▶ _WHAT TO PRODUCE_
Omit the pictures, then write out every entry exactly as it reads.

▶ _PROVIDED RECORDS_

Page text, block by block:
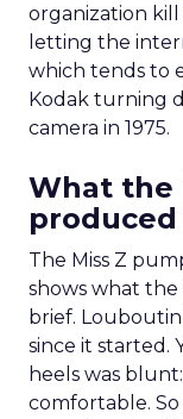
organization kill
letting the
which tends to
Kodak turning
camera in 1975.
What the
The Miss Z
shows what
brief.
since it started.
heels was
comfortable.
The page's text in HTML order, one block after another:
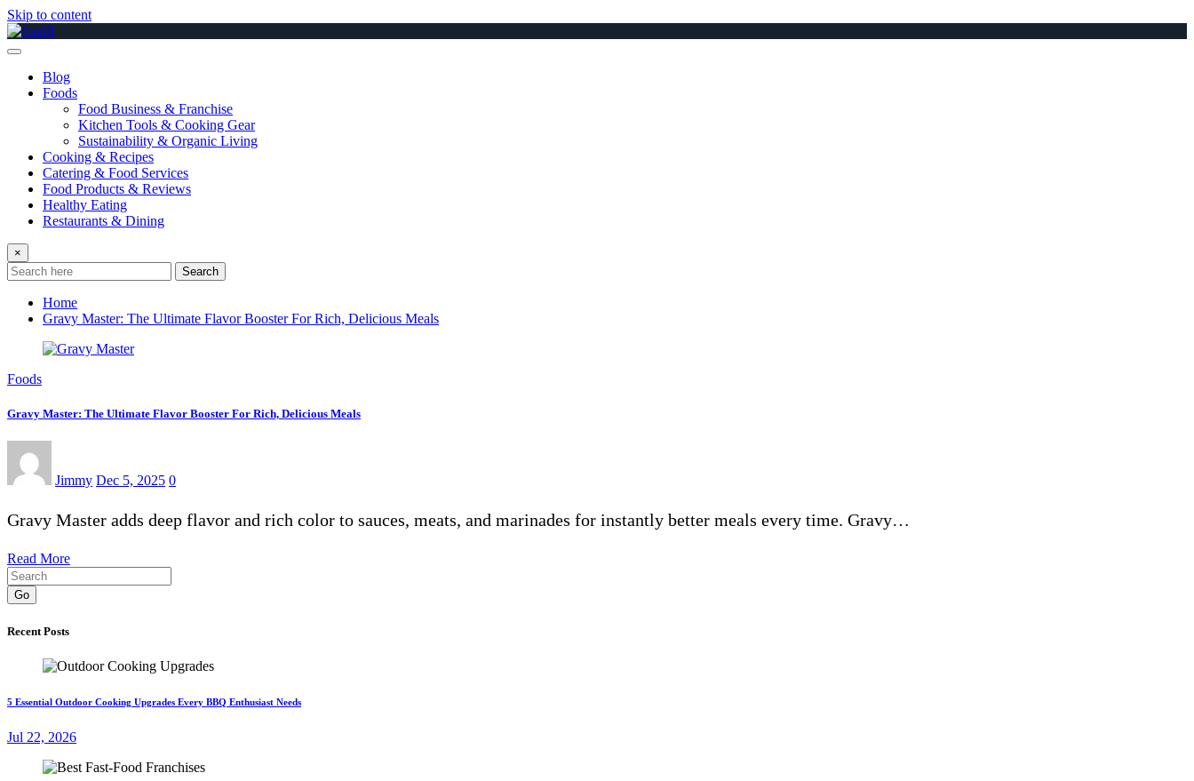
Skip to content
Blog
Foods
Food Business & Franchise
Kitchen Tools & Cooking Gear
Sustainability & Organic Living
Cooking & Recipes
Catering & Food Services
Food Products & Reviews
Healthy Eating
Restaurants & Dining
×
Search
Home
Gravy Master: The Ultimate Flavor Booster For Rich, Delicious Meals
Foods
Gravy Master: The Ultimate Flavor Booster For Rich, Delicious Meals
Jimmy Dec 5, 2025 0
Gravy Master adds deep flavor and rich color to sauces, meats, and marinades for instantly better meals every time. Gravy…
Read More
Go
Recent Posts
5 Essential Outdoor Cooking Upgrades Every BBQ Enthusiast Needs
Jul 22, 2026
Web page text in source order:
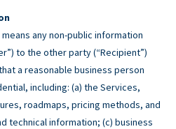
means any non-public information
to the other party (“Recipient”)
a reasonable business person
including: (a) the Services,
roadmaps, pricing methods, and
technical information; (c) business
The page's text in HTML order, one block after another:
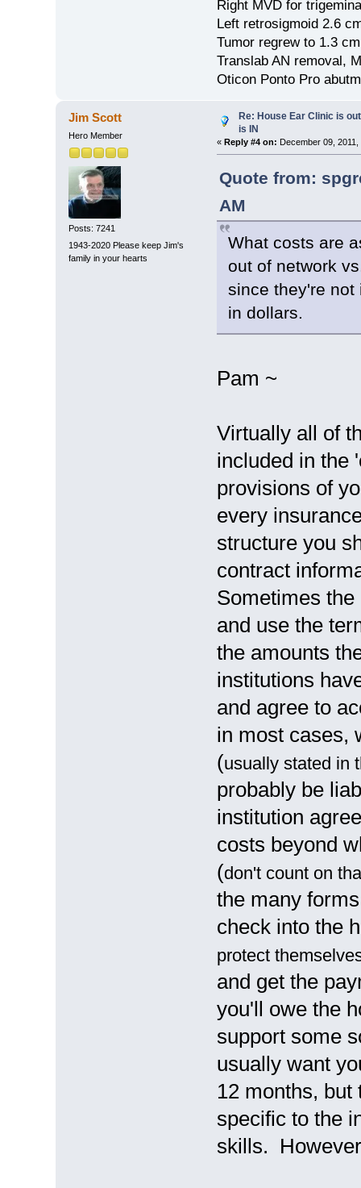
Right MVD for
Left retrosigmoid 2.6
Tumor regrew to 1.3
Translab AN removal,
Oticon Ponto Pro
Jim Scott
Hero Member
Posts: 7241
1943-2020 Please keep Jim's
family in your hearts
Re: House Ear Clinic is
is IN
« Reply #4 on: December 09,
Quote from:
AM
What costs are
out of network
since they're not
in dollars.
Pam ~
Virtually all of
included in the
provisions of
every
structure you
contract
Sometimes
and use the
the amounts
institutions
and agree to
in most cases,
(usually stated in
probably be
institution
costs beyond
(don't count on
the many
check into the
protect
and get the
you'll owe the
support some
usually want
12 months, but
specific to the
skills.
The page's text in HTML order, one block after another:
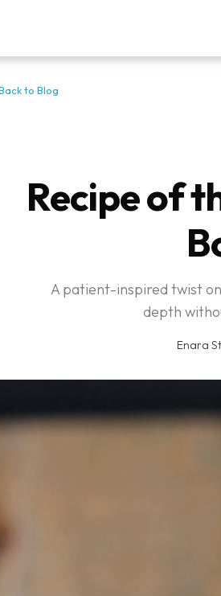
to Blog
Recipe of
A patient-inspired twist
depth
Enara
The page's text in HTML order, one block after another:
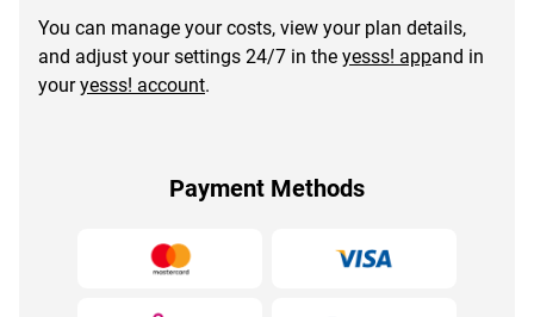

▶ _SOLUTION_
Page text, block by block:
organization kill
letting the
which tends to
Kodak turning
camera in 1975.
What the
The Miss Z
shows what
brief.
since it started.
heels was
comfortable.
The page's text in HTML order, one block after another:
Skip to content
Blog
Foods
Food Business & Franchise
Kitchen Tools & Cooking Gear
Sustainability & Organic Living
Cooking & Recipes
Catering & Food Services
Food Products & Reviews
Healthy Eating
Restaurants & Dining
×
Search
Home
Gravy Master: The Ultimate Flavor Booster For Rich, Delicious Meals
Foods
Gravy Master: The Ultimate Flavor Booster For Rich, Delicious Meals
Jimmy Dec 5, 2025 0
Gravy Master adds deep flavor and rich color to sauces, meats, and marinades for instantly better meals every time. Gravy…
Read More
Go
Recent Posts
5 Essential Outdoor Cooking Upgrades Every BBQ Enthusiast Needs
Jul 22, 2026
Web page text in source order:
means any non-public information
to the other party (“Recipient”)
a reasonable business person
including: (a) the Services,
roadmaps, pricing methods, and
technical information; (c) business
The page's text in HTML order, one block after another:
Right MVD for
Left retrosigmoid 2.6
Tumor regrew to 1.3
Translab AN removal,
Oticon Ponto Pro
Jim Scott
Hero Member
Posts: 7241
1943-2020 Please keep Jim's
family in your hearts
Re: House Ear Clinic is
is IN
« Reply #4 on: December 09,
Quote from:
AM
What costs are
out of network
since they're not
in dollars.
Pam ~
Virtually all of
included in the
provisions of
every
structure you
contract
Sometimes
and use the
the amounts
institutions
and agree to
in most cases,
(usually stated in
probably be
institution
costs beyond
(don't count on
the many
check into the
protect
and get the
you'll owe the
support some
usually want
12 months, but
specific to the
skills.
The page's text in HTML order, one block after another:
to Blog
Recipe of
A patient-inspired twist
depth
Enara
The page's text in HTML order, one block after another:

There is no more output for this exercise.